2. Expropriation of 14 September 1999 and subsequent proceedings

a) As to the complaint under Article 1 of Protocol No. 1, the Court must examine whether a fair balance has been maintained between the demands of the general interest and the requirements of the protection of the individual’s fundamental rights; in that regard, the terms and conditions on which the compensation is payable under domestic legislation and the manner in which they were applied to the applicant’s case must be considered (see Lithgow and Others v. the United Kingdom, judgment of 8 July 1996, Series A no. 102, p. 50, § 120)

The Court reiterates that the adequacy of compensation would be diminished if it were to be paid without reference to various circumstances liable to reduce its value, such as unreasonable delay (see, mutatis mutandis, Stran Greek Refineries and Stratis Andreadis v. Greece, judgment of 9 December 1994, Series A no. 301-B, p. 90, § 82). Abnormally lengthy delays in the payment of compensation for expropriation lead to increased financial loss for the person whose land has been expropriated, putting her in a position of uncertainty especially when the monetary depreciation which occurs in certain States is taken into account (see Akkuş v. Turkey, judgment of 9 July 1997, Reports of Judgments and Decisions 1997-IV, § 29).

The Court observes that according to the calculation method adopted in the judgment of Aka v. Turkey case (judgment of 23 September 1998, Reports 1998-VI, § 56) on the date of the payment the amount of full compensation should have been TRL 23,724,356,975 (approximately EUR 18,405). The applicant received TRL 25,800,040,000 (approximately EUR 20,015) which is 108.7 % of the full compensation.
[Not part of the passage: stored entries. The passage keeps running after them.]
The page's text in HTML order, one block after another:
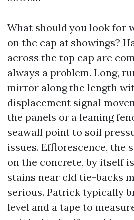
What should you look for
on the cap at showings?
across the top cap are
always a problem. Long,
mirror along the length
displacement signal
the panels or a leaning
seawall point to soil
issues. Efflorescence, the
on the concrete, by itself
stains near old tie-backs
serious. Patrick typically
level and a tape to
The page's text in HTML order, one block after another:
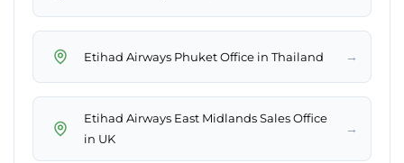
Etihad Airways Phuket Office in Thailand →
Etihad Airways East Midlands Sales Office
in UK
→
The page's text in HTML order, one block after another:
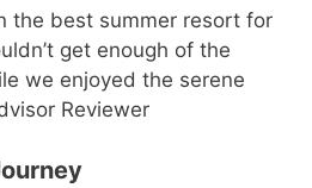
the best summer resort for
get enough of the
we enjoyed the serene
Reviewer
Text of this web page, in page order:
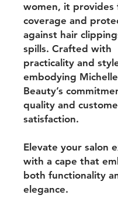
women, it provides
coverage and
against hair
spills. Crafted with
practicality and
embodying
Beauty’s
quality and
satisfaction.
Elevate your salon
with a cape that
both functionality
elegance.
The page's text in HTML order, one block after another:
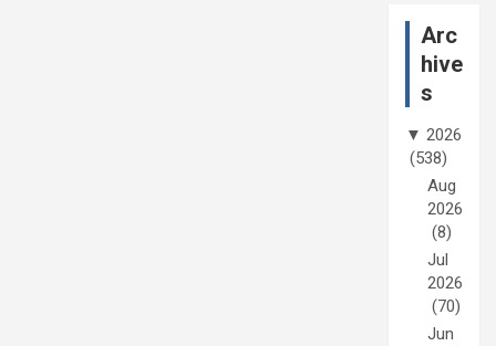
Arc
hive
s
▼ 2026
(538)
Aug
2026
(8)
Jul
2026
(70)
Jun
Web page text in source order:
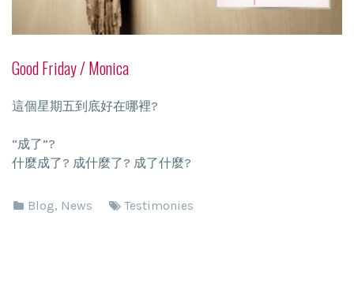
Good Friday / Monica
這個星期五到底好在哪裡?
“成了”?
什麼成了? 成什麼了? 成了什麼?
Blog, News Testimonies
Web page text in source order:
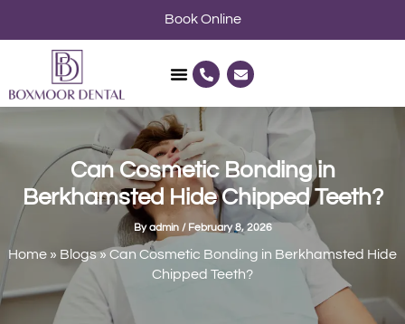
P
h
n
a
l
t
E
n
e
p
e
Book Online
Can Cosmetic Bonding in
Berkhamsted Hide Chipped Teeth?
Byadmin / February 8, 2026
Home » Blogs» Can Cosmetic Bonding in Berkhamsted Hide
Chipped Teeth?
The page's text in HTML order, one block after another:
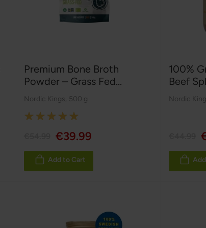
Premium Bone Broth
Powder – Grass Fed...
Nordic Kings 500 g
Rating:
€39.99
Add to Cart
100%
Beef
Nordic
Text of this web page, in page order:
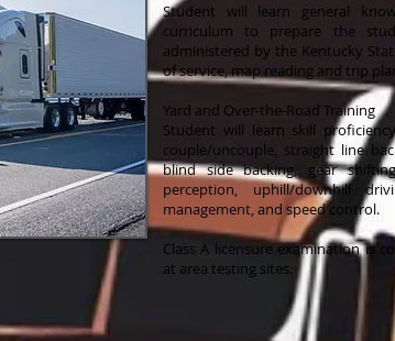
Student will learn general
curriculum to prepare the
administered by the Kentucky
of service, map reading and trip
Yard and Over-the-Road Training
Student will learn skill
couple/uncouple, straight line
blind side backing, gear
perception, uphill/downhill
management, and speed control.
Class A licensure examination is
at area testing sites.
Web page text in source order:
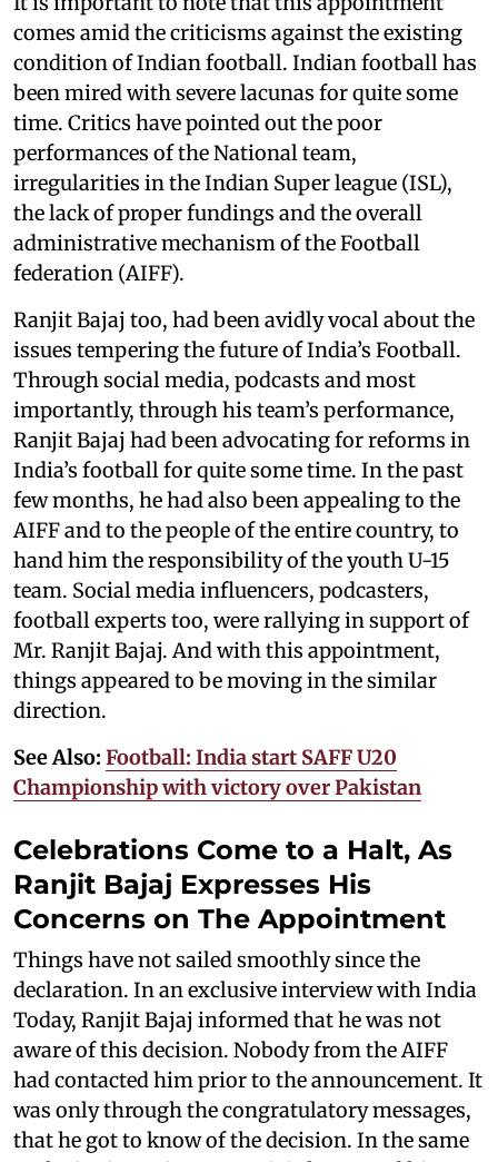
comes amid the criticisms against the existing
condition of Indian football. Indian football has
been mired with severe lacunas for quite some
time. Critics have pointed out the poor
performances of the National team,
irregularities in the Indian Super league (ISL),
the lack of proper fundings and the overall
administrative mechanism of the Football
federation (AIFF).
Ranjit Bajaj too, had been avidly vocal about the
issues tempering the future of India’s Football.
Through social media, podcasts and most
importantly, through his team’s performance,
Ranjit Bajaj had been advocating for reforms in
India’s football for quite some time. In the past
few months, he had also been appealing to the
AIFF and to the people of the entire country, to
hand him the responsibility of the youth U-15
team. Social media influencers, podcasters,
football experts too, were rallying in support of
Mr. Ranjit Bajaj. And with this appointment,
things appeared to be moving in the similar
direction.
See Also: Football: India start SAFF U20
Championship with victory over Pakistan
Celebrations Come to a Halt, As
Ranjit Bajaj Expresses His
Concerns on The Appointment
Things have not sailed smoothly since the
declaration. In an exclusive interview with India
Today, Ranjit Bajaj informed that he was not
aware of this decision. Nobody from the AIFF
had contacted him prior to the announcement. It
was only through the congratulatory messages,
that he got to know of the decision. In the same
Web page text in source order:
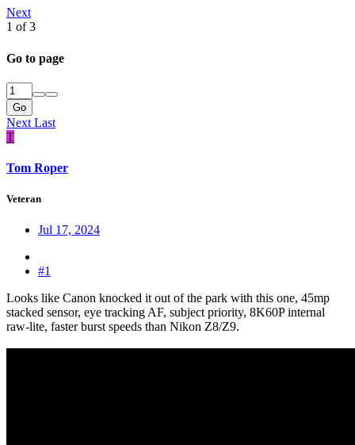
Next
1 of 3
Go to page
Go
Next Last
T
Tom Roper
Veteran
Jul 17, 2024
#1
Looks like Canon knocked it out of the park with this one, 45mp
stacked sensor, eye tracking AF, subject priority, 8K60P internal
raw-lite, faster burst speeds than Nikon Z8/Z9.
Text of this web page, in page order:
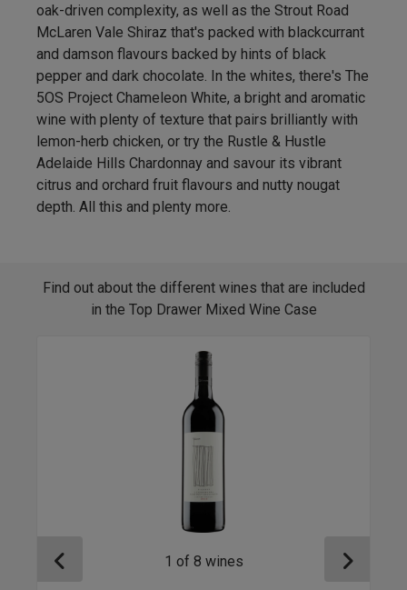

Thus, the Court finds that the applicant appears to have suffered no damage in respect of the amount of compensation awarded to her by the İskenderun Civil Court of First Instance on 27 February 2001. The Court observes that the interest rate applied to the additional compensation was sufficient to compensate the applicant for any damage.
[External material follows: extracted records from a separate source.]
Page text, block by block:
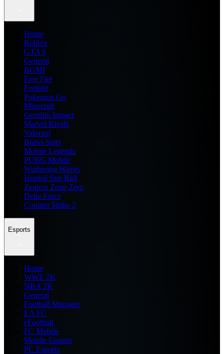
Home
Roblox
GTA 6
General
BGMI
Free Fire
Fortnite
Pokemon Go
Minecraft
Genshin Impact
Marvel Rivals
Valorant
Brawl Stars
Mobile Legends
PUBG Mobile
Wuthering Waves
Honkai Star Rail
Zenless Zone Zero
Delta Force
Counter Strike 2
Esports
Home
WWE 2K
NBA 2K
General
Football Manager
EA FC
eFootball
FC Mobile
Mobile Esports
PC Esports
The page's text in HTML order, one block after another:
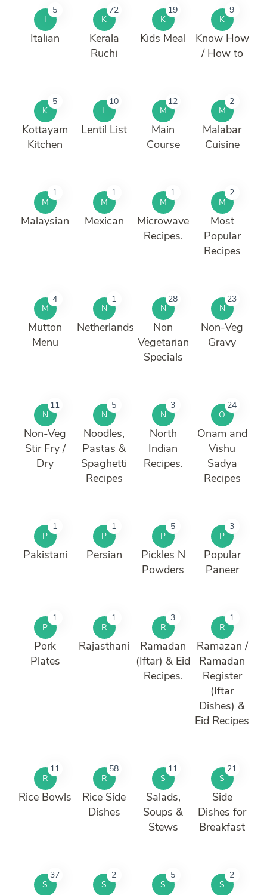
I
5
Italian
K
72
Kerala
Ruchi
K
19
Kids Meal
K
9
Know How
/ How to
K
5
Kottayam
Kitchen
L
10
Lentil List
M
12
Main
Course
M
2
Malabar
Cuisine
M
1
Malaysian
M
1
Mexican
M
1
Microwave
Recipes.
M
2
Most
Popular
Recipes
M
4
Mutton
Menu
N
1
Netherlands
N
28
Non
Vegetarian
Specials
N
23
Non-Veg
Gravy
N
11
Non-Veg
Stir Fry /
Dry
N
5
Noodles,
Pastas &
Spaghetti
Recipes
N
3
North
Indian
Recipes.
O
24
Onam and
Vishu
Sadya
Recipes
P
1
Pakistani
P
1
Persian
P
5
Pickles N
Powders
P
3
Popular
Paneer
P
1
Pork
Plates
R
1
Rajasthani
R
3
Ramadan
(Iftar) & Eid
Recipes.
R
1
Ramazan /
Ramadan
Register
(Iftar
Dishes) &
Eid Recipes
R
11
Rice Bowls
R
58
Rice Side
Dishes
S
11
Salads,
Soups &
Stews
S
21
Side
Dishes for
Breakfast
S
37
S
2
S
5
S
2
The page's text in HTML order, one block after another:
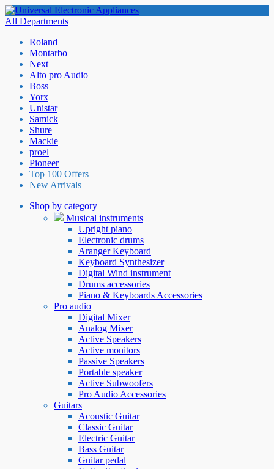
All Departments
Roland
Montarbo
Next
Alto pro Audio
Boss
Yorx
Unistar
Samick
Shure
Mackie
proel
Pioneer
Top 100 Offers
New Arrivals
Shop by category
Musical instruments
Upright piano
Electronic drums
Aranger Keyboard
Keyboard Synthesizer
Digital Wind instrument
Drums accessories
Piano & Keyboards Accessories
Pro audio
Digital Mixer
Analog Mixer
Active Speakers
Active monitors
Passive Speakers
Portable speaker
Active Subwoofers
Pro Audio Accessories
Guitars
Acoustic Guitar
Classic Guitar
Electric Guitar
Bass Guitar
Guitar pedal
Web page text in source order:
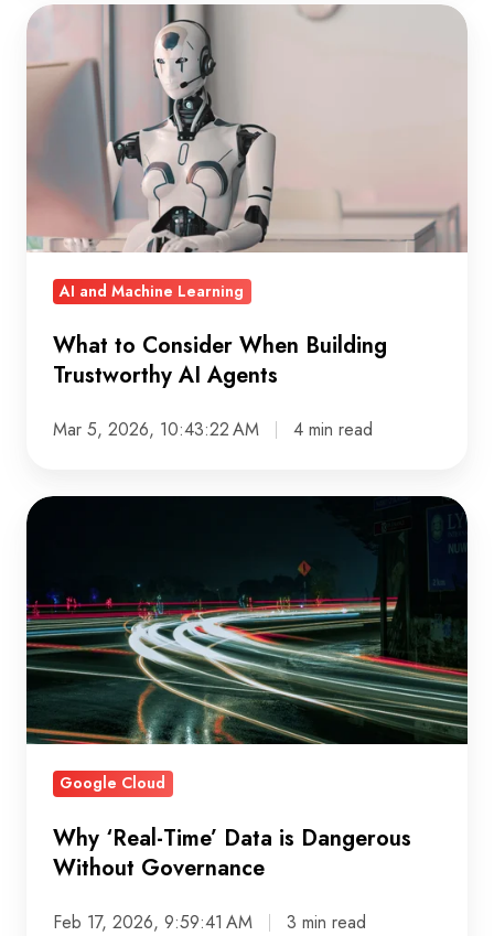
What
Consider
When
Trustworthy
AI
Agents
AI and Machine Learning
What to Consider When Building
Trustworthy AI Agents
Mar 5, 2026, 10:43:22 AM 4 min read
Why
Data
is
Dangerous
Without
Governance
Google Cloud
Why ‘Real-Time’ Data is Dangerous
Without Governance
Feb 17, 2026, 9:59:41 AM 3 min read
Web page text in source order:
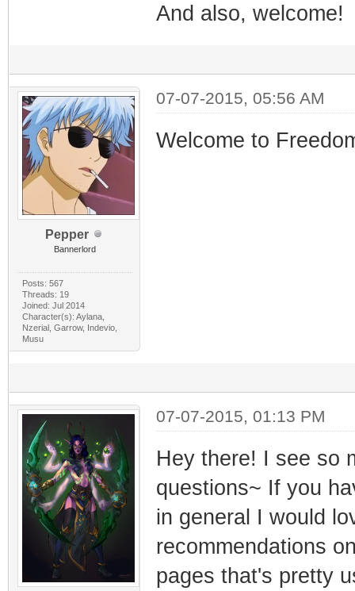
And also, welcome!
Pepper
Bannerlord
Posts: 567
Threads: 19
Joined: Jul 2014
Character(s): Aylana,
Nzerial, Garrow, Indevio,
Musu
07-07-2015, 05:56 AM
Welcome to
07-07-2015, 01:13 PM
Hey there! I see so
questions~ If you
in general I would
recommendations
pages that's pretty
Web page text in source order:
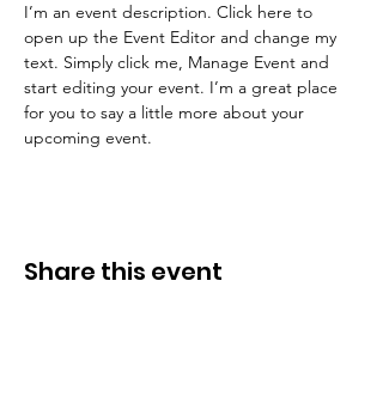
I’m an event description. Click here to
open up the Event Editor and change my
text. Simply click me, Manage Event and
start editing your event. I’m a great place
for you to say a little more about your
upcoming event.
Share this event

It follows that this complaint is manifestly ill-founded and must be rejected in accordance with Article 35 §§ 3 and 4 of the Convention.
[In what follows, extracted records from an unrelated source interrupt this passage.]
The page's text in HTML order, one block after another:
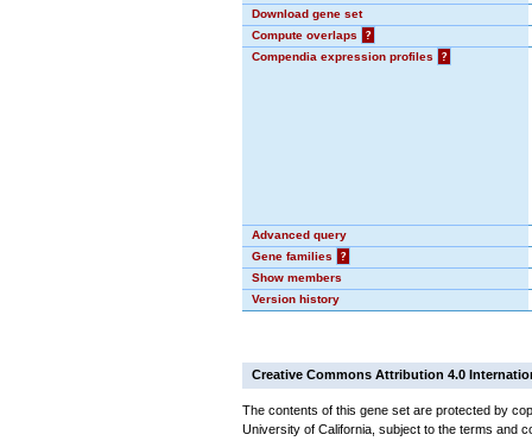
Download gene set
Compute overlaps
?
Compendia expression profiles
?
Advanced query
Gene families
?
Show members
Version history
Creative Commons Attribution 4.0
The contents of this gene set are protected by
University of California, subject to the terms and
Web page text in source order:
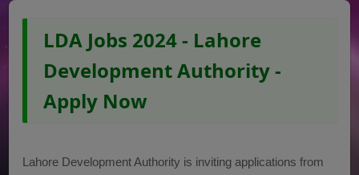
LDA Jobs 2024 - Lahore
Development Authority -
Apply Now
Lahore Development Authority is inviting applications from
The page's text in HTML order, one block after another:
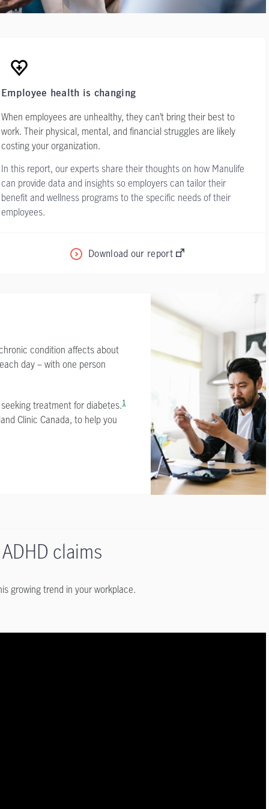
Employee health is changing
When employees are unhealthy, they can’t bring their best to
work. Their physical, mental, and financial struggles are likely
costing your organization.
In this report, our experts share their thoughts on how Manulife
can provide data and insights so employers can tailor their
benefit and wellness programs to the specific needs of their
employees.
Download our report
condition affects about
day – with one person
treatment for diabetes.1
Clinic Canada, to help you
claims
growing trend in your workplace.
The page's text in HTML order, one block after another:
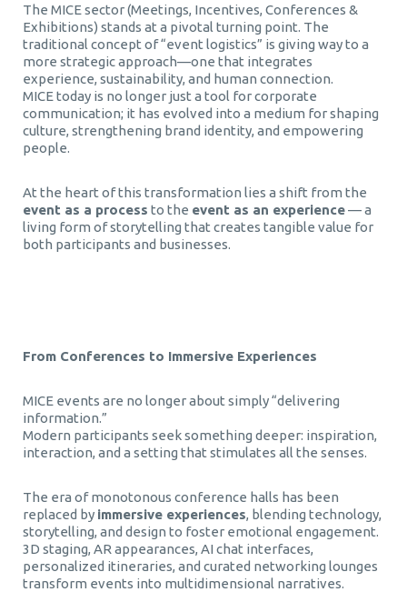
The MICE sector (Meetings, Incentives, Conferences &
Exhibitions) stands at a pivotal turning point. The
traditional concept of “event logistics” is giving way to a
more strategic approach—one that integrates
experience, sustainability, and human connection.
MICE today is no longer just a tool for corporate
communication; it has evolved into a medium for shaping
culture, strengthening brand identity, and empowering
people.
At the heart of this transformation lies a shift from the
event as a process to the event as an experience— a
living form of storytelling that creates tangible value for
both participants and businesses.
From Conferences to Immersive Experiences
MICE events are no longer about simply “delivering
information.”
Modern participants seek something deeper: inspiration,
interaction, and a setting that stimulates all the senses.
The era of monotonous conference halls has been
replaced by immersive experiences, blending technology,
storytelling, and design to foster emotional engagement.
3D staging, AR appearances, AI chat interfaces,
personalized itineraries, and curated networking lounges
transform events into multidimensional narratives.

b) As to the complaint under Article 6 § 1 of the Convention, the Court observes that the applicant based this complaint on the same facts as those relied on in support of the complaint under Article 1 of Protocol No. 1. It therefore considers that it is not necessary to examine this part of the application (see, among others, Eraslan v. Turkey (dec.), no. 54532/00, 29 April 2004).

For these reasons, the Court unanimously

Decides to adjourn the examination of the applicant’s complaints under Article 6 § 1 of the Convention and Article 1 of Protocol No. 1 insofar as they concern the expropriation of 15 June 1998 and subsequent proceedings;

Declares the remainder of the application inadmissible.